In the Expedition League, having a runner on third base makes a team just about as likely to score as runners on first and third, second and third, or bases loaded. This tells us that no matter how many runners are on base, as long as there is someone on third, the probability of scoring that inning remains the same.

In the MLB, this is not the case at all, as it is much more favorable to have runners on first and second.

This is likely due to the Expedition League’s high amount wild pitches, which allow the runner on third to score. In the MLB, this runner likely has to get batted in, which is more difficult.

### Frequency of Each Base-Out State.

The final matrix that Tango provides tells us the frequency of each base-out state.
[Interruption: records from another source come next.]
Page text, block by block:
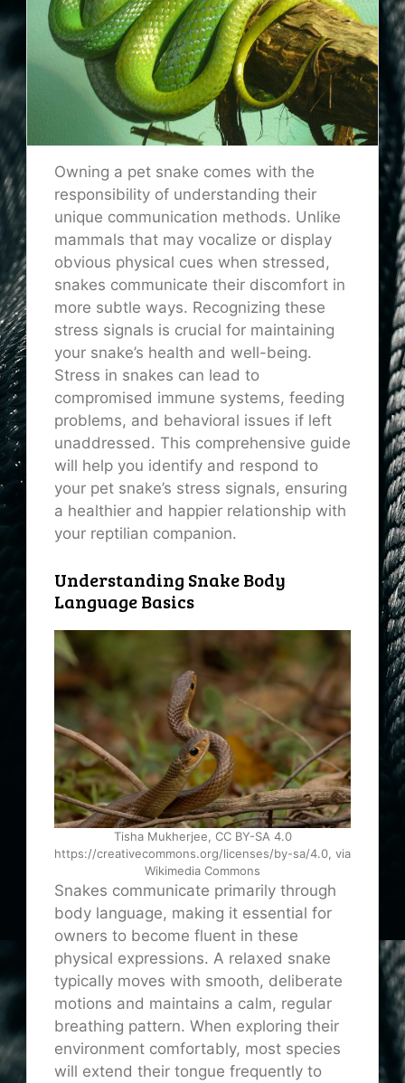
Owning a pet snake comes with the
responsibility of understanding their
unique communication methods. Unlike
mammals that may vocalize or display
obvious physical cues when stressed,
snakes communicate their discomfort in
more subtle ways. Recognizing these
stress signals is crucial for maintaining
your snake’s health and well-being.
Stress in snakes can lead to
compromised immune systems, feeding
problems, and behavioral issues if left
unaddressed. This comprehensive guide
will help you identify and respond to
your pet snake’s stress signals, ensuring
a healthier and happier relationship with
your reptilian companion.
Understanding Snake Body
Language Basics
Tisha Mukherjee, CC BY-SA 4.0
https://creativecommons.org/licenses/by-sa/4.0, via
Wikimedia Commons
Snakes communicate primarily through
body language, making it essential for
owners to become fluent in these
physical expressions. A relaxed snake
typically moves with smooth, deliberate
motions and maintains a calm, regular
breathing pattern. When exploring their
environment comfortably, most species
will extend their tongue frequently to
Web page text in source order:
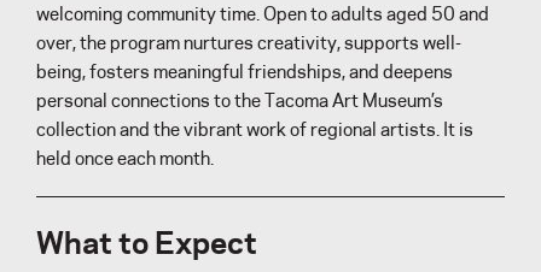
welcoming community time. Open to adults aged 50 and
over, the program nurtures creativity, supports well-
being, fosters meaningful friendships, and deepens
personal connections to the Tacoma Art Museum’s
collection and the vibrant work of regional artists. It is
held once each month.
What to Expect
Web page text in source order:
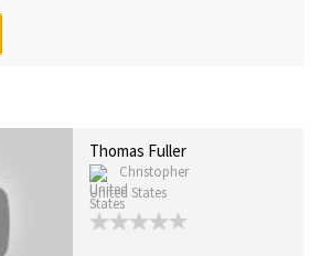
Thomas Fuller
Christopher
United States
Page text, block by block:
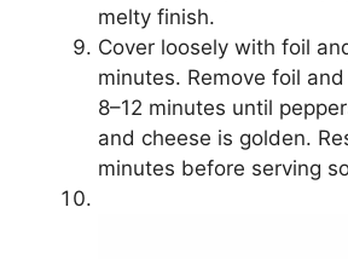
melty finish.
Cover loosely with foil
minutes. Remove foil
8–12 minutes until
and cheese is golden.
minutes before serving
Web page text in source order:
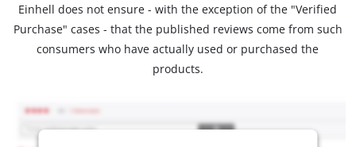
Einhell does not ensure - with the exception of the "Verified
Purchase" cases - that the published reviews come from such
consumers who have actually used or purchased the
products.
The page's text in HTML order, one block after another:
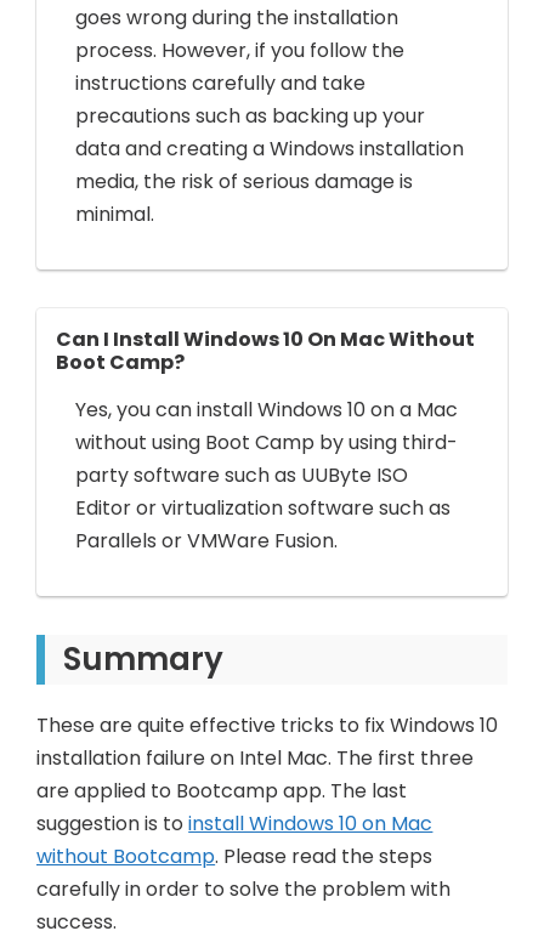
goes wrong during the installation
process. However, if you follow the
instructions carefully and take
precautions such as backing up your
data and creating a Windows installation
media, the risk of serious damage is
minimal.
Can I Install Windows 10 On Mac Without
Boot Camp?
Yes, you can install Windows 10 on a Mac
without using Boot Camp by using third-
party software such as UUByte ISO
Editor or virtualization software such as
Parallels or VMWare Fusion.
Summary
These are quite effective tricks to fix Windows 10
installation failure on Intel Mac. The first three
are applied to Bootcamp app. The last
suggestion is toinstall Windows 10 on Mac
without Bootcamp. Please read the steps
carefully in order to solve the problem with
success.
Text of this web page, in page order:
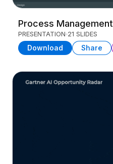
Process Management
PRESENTATION 21 SLIDES
Download Share
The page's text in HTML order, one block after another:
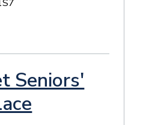
Seniors'
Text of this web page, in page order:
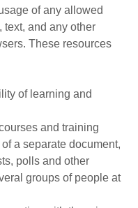
of any allowed
text, and any other
These resources
of learning and
and training
a separate document,
polls and other
groups of people at
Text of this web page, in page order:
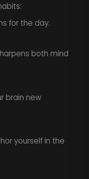
for the day.
both mind
brain new
yourself in the
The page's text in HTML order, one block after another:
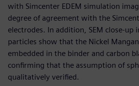
with Simcenter EDEM simulation
degree of agreement with the
electrodes. In addition, SEM close-up
particles show that the Nickel
embedded in the binder and carbon
confirming that the assumption of
qualitatively verified.
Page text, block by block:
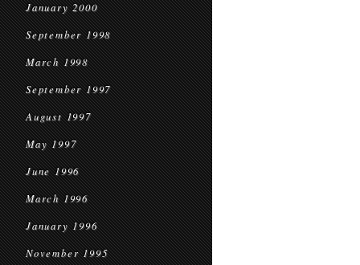
January 2000
September 1998
March 1998
September 1997
August 1997
May 1997
June 1996
March 1996
January 1996
November 1995
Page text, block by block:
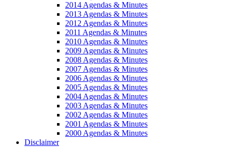
2014 Agendas & Minutes
2013 Agendas & Minutes
2012 Agendas & Minutes
2011 Agendas & Minutes
2010 Agendas & Minutes
2009 Agendas & Minutes
2008 Agendas & Minutes
2007 Agendas & Minutes
2006 Agendas & Minutes
2005 Agendas & Minutes
2004 Agendas & Minutes
2003 Agendas & Minutes
2002 Agendas & Minutes
2001 Agendas & Minutes
2000 Agendas & Minutes
Disclaimer
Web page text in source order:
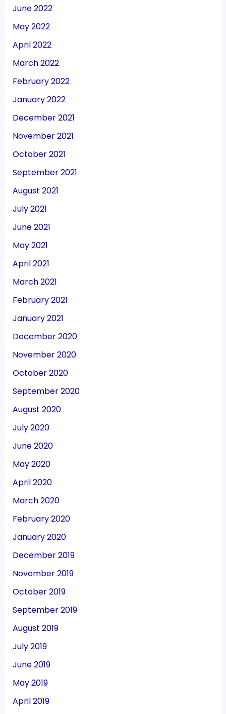
June 2022
May 2022
April 2022
March 2022
February 2022
January 2022
December 2021
November 2021
October 2021
September 2021
August 2021
July 2021
June 2021
May 2021
April 2021
March 2021
February 2021
January 2021
December 2020
November 2020
October 2020
September 2020
August 2020
July 2020
June 2020
May 2020
April 2020
March 2020
February 2020
January 2020
December 2019
November 2019
October 2019
September 2019
August 2019
July 2019
June 2019
May 2019
April 2019
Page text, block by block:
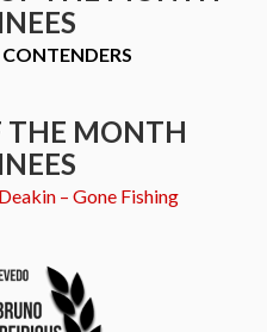
THE MONTH
– Gone Fishing
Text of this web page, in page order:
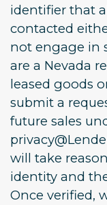
identifier that
contacted
not engage in
are a Nevada
leased goods
submit a
future sales
will take
identity and
Once verified,
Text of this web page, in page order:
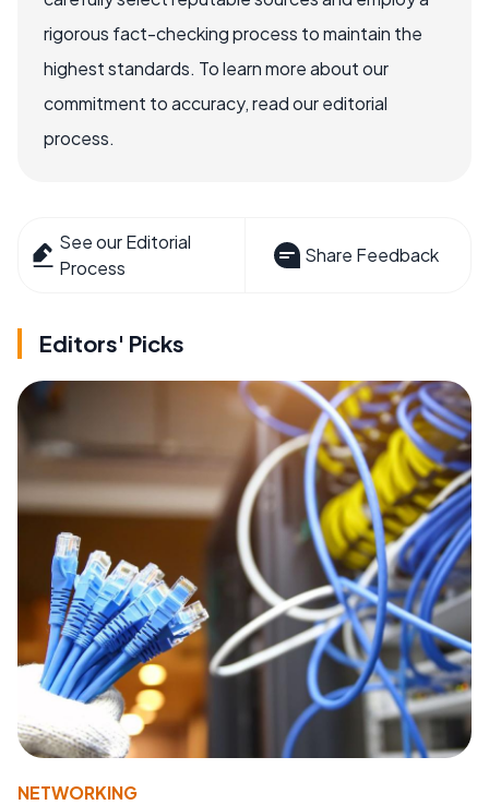
rigorous fact-checking process to maintain the
highest standards. To learn more about our
commitment to accuracy, read our editorial
process.
See our Editorial
Process
Share Feedback
Editors' Picks
NETWORKING
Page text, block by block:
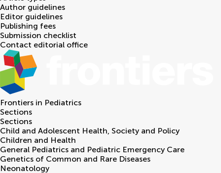
Author guidelines
Editor guidelines
Publishing fees
Submission checklist
Contact editorial office
Frontiers in Pediatrics
Sections
Sections
Child and Adolescent Health, Society and Policy
Children and Health
General Pediatrics and Pediatric Emergency Care
Genetics of Common and Rare Diseases
Neonatology
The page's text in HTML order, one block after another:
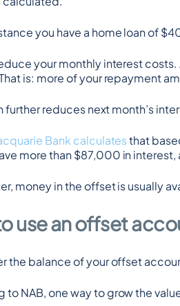
you have a home loan of
your monthly interest
is: more of your repayment
further reduces next month’s
Bank calculates that
more than $87,000 in
money in the offset is usually
use an offset
the balance of your offset
to NAB, one way to grow the
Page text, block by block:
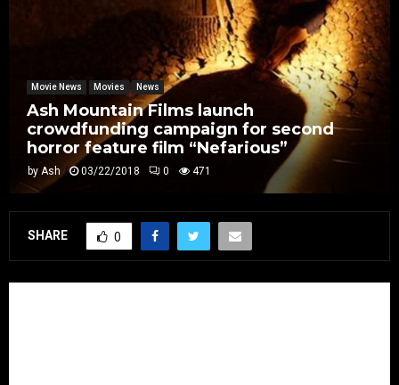
Movie News Movies News
Ash Mountain Films launch
crowdfunding campaign for second
horror feature film “Nefarious”
by Ash 03/22/2018 0 471
SHARE 0
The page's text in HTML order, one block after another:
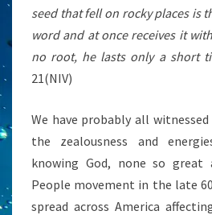
seed that fell on rocky places is
word and at once receives it
no root, he lasts only a short
21(NIV)
We have probably all
the zealousness and
knowing God, none so great
People movement in the late
spread across America
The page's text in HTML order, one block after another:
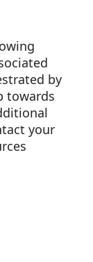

This matrix has the percent of total instances that each base-out state represents.

I also created one of these matrices for the Expedition League. Here are both of them:

Now let’s look at these probabilities in the form of a tree map.

The first thing that jumps out at us is how frequently runners are on base in the Expedition League. The 000 boxes in the EL map are considerably smaller.

As it turns out, in the Expedition League runners are on base for 59.49% of all instances. In the MLB, this number is just 44.3%. This is consistent with what we’ve seen this whole time: The Expedition League is a much higher scoring league.

## Linear Regression Model

### How accurately can we predict my Expedition League Run Expectancy Matrix using data from our other matrices, both MLB and EL?

This is a fun way to see how these six total matrices compare with one other. How well can we predict one of them using the other five? Let’s see.

Using R’s lm() function and AIC, we find our best model to be:

y = -0.15756 + 0.91084x_{1} + 1.10894x_{2} + 1.19993x_{3} + e

with the following predictors:

MLB Run Expectancy = 0.91084

EL Run Probability = 1.10894

EL Base-Out Probability = 1.19993

MLB RE is our most significant predictor, with a p-value of 1.59e-07.

This model is highly effective, with an R^{2} of 0.9791, telling us that our model explains nearly 98% of all variation. Extremely effective.

Let’s look at the graph of predicted vs. actual values. The three points with the highest variation (≥ 0.175) are labeled.

Overall, a fantastic fit.

Hey, there’s our old friend 2_103 again.